Here, Bruce uses God’s powers to teach his dog to use the toilet, makes everyone a lottery winner and gives his girlfriend Grace (Jennifer Aniston, wasted) an orgasm from the other room. How knee-slapping. Obviously, he’s supposed to use his powers foolishly before the treacly turnabout to doing good deeds. But none of the shenanigans, complete with cheap-looking special effects, are funny.
Even the natural special effect, Carrey’s typically boyish face, doesn’t work. He looks older than dirt, as though the rubber in his cheeks is starting to harden. Perhaps it’s the stress of shouldering the weak comedic material, which include Chariots of Fire gags, Walter Cronkite impersonations and a monkey literally flying out of someone’s butt. The idea was funny as an abstract in Wayne’s World, but is astonishingly bad as a specific.
And the script must have contained specific insertion instructions for Carrey to add six syllables to a two-syllable word or take a stupid voice. Somehow, he typically can make his mugging seem natural. Here, its over-calculation makes it feel like a cheese grater to the brain.
It’s not as ridiculous, though, as when hack director Tom Shadyac serves up spirituality as a side dish to the orgasm and pee jokes.
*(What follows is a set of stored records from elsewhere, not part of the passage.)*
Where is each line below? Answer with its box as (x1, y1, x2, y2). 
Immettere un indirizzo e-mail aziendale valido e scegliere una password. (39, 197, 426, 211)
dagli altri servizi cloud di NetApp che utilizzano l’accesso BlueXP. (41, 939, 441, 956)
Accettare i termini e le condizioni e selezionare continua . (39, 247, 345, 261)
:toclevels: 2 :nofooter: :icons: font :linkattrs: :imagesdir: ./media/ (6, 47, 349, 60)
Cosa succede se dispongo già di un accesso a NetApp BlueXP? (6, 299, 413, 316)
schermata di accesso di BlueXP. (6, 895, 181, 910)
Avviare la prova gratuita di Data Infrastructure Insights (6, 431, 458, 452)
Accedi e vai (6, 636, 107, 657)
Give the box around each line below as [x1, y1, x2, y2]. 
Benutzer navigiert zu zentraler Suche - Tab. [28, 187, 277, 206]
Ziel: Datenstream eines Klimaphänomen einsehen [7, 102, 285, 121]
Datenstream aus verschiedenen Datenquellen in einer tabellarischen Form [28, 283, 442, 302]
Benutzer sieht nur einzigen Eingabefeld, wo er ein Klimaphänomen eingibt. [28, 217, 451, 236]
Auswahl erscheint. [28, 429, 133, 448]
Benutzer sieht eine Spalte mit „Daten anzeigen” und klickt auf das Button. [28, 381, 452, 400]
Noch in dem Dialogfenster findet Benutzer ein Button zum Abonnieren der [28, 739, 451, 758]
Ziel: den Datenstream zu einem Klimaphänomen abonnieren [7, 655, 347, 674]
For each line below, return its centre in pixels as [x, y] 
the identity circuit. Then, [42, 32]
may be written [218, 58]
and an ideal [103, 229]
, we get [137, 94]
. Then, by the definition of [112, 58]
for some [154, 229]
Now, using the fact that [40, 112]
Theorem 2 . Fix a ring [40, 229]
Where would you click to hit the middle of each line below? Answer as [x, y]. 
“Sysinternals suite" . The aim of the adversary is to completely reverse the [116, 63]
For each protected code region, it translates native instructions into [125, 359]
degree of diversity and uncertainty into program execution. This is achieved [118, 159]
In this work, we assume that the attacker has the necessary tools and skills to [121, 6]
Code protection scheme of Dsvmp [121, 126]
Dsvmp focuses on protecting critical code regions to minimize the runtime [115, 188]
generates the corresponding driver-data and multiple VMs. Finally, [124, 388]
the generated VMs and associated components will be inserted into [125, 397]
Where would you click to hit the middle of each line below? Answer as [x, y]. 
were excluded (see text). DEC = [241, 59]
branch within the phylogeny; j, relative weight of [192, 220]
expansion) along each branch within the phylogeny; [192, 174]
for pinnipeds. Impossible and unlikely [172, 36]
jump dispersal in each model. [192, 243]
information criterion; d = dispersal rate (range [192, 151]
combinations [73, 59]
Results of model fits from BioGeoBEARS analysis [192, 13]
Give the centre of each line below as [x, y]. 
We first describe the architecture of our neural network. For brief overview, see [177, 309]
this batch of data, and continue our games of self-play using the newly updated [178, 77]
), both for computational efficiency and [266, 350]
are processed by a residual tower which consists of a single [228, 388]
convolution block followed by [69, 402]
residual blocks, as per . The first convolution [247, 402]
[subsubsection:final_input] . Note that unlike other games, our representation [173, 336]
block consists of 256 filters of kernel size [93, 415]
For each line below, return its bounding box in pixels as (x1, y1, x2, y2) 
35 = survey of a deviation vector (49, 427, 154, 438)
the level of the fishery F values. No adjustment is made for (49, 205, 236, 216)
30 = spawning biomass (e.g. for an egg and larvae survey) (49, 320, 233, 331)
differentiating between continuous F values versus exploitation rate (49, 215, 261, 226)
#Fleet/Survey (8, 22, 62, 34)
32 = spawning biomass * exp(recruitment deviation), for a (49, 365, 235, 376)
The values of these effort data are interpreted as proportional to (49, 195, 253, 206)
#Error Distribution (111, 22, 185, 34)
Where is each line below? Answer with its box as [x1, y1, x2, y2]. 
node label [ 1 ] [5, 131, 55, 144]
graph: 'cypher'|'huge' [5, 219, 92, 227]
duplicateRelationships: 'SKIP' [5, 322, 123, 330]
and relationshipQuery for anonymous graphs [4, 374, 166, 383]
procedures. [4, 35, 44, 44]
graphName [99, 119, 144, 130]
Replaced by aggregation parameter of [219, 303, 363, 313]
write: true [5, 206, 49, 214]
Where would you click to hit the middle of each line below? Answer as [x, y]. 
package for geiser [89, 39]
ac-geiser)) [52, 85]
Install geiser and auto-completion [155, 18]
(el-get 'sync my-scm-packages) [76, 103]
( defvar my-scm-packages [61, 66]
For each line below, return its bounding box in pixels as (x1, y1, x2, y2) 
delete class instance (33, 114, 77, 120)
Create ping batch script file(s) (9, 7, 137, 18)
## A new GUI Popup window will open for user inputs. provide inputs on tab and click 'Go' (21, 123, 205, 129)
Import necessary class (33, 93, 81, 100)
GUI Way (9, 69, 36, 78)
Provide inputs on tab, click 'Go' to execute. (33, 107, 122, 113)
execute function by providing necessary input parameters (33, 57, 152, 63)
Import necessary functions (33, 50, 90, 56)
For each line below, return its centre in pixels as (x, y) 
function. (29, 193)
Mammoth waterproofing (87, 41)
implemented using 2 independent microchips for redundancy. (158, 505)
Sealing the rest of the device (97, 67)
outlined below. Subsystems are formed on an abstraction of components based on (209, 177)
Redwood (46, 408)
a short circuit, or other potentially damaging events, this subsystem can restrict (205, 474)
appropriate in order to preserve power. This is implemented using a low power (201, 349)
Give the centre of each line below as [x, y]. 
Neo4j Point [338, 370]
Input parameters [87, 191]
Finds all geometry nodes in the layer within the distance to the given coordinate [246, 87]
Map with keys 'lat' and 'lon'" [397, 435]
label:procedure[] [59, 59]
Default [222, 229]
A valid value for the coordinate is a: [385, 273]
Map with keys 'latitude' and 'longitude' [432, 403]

Feel-good elements rarely come as phony, trite or embarrassing for all involved, as when Carrey, soaked in a downpour, cries out to God, “I surrender to your will!”
While talking about the film in People, Jim Carrey said given God’s powers, he would send all the critics who hated The Majestic to hell. Maybe he should put them to a wiser use, like trying to keep from becoming the next Eddie Murphy.